#### REQUIRED ACTION:
Copy every line of the entries that includes the word "https".

#### MATERIAL FOR THIS TASK:
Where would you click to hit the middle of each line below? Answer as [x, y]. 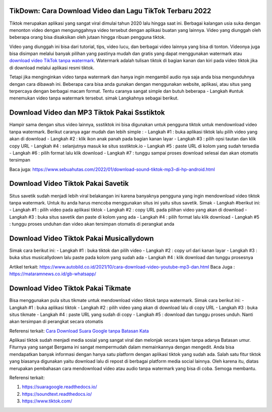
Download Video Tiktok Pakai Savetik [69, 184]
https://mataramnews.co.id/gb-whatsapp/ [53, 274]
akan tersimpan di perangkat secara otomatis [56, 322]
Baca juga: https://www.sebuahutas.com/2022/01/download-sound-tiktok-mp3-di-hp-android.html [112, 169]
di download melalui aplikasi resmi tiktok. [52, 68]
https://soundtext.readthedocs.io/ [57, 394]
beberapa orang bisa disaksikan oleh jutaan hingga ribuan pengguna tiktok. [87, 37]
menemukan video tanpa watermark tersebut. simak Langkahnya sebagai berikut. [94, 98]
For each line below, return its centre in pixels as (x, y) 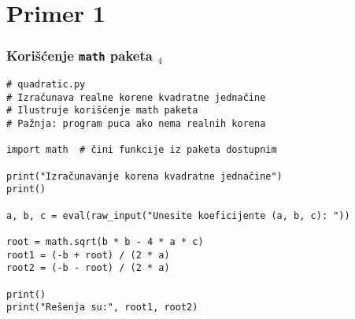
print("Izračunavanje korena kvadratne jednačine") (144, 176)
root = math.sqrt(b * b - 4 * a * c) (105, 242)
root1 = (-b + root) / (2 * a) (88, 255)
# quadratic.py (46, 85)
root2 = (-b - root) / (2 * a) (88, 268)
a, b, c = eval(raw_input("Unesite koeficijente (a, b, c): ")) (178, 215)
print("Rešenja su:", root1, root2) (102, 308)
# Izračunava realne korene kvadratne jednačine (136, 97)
...
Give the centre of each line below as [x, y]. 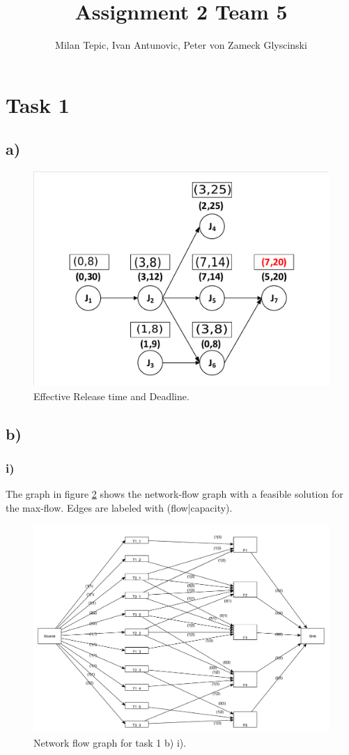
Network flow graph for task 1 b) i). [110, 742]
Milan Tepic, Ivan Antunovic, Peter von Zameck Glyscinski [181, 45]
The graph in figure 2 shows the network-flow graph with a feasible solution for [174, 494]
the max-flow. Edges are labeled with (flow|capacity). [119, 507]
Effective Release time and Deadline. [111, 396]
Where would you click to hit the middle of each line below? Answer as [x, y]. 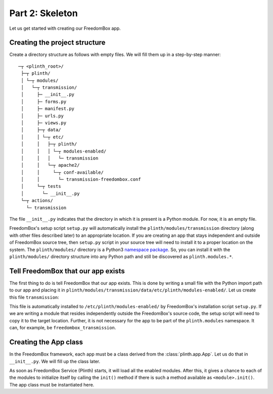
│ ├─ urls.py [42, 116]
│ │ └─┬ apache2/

#### ANSWER SPACE:
https://mataramnews.co.id/gb-whatsapp/ [53, 274]
Baca juga: https://www.sebuahutas.com/2022/01/download-sound-tiktok-mp3-di-hp-android.html [112, 169]
https://soundtext.readthedocs.io/ [57, 394]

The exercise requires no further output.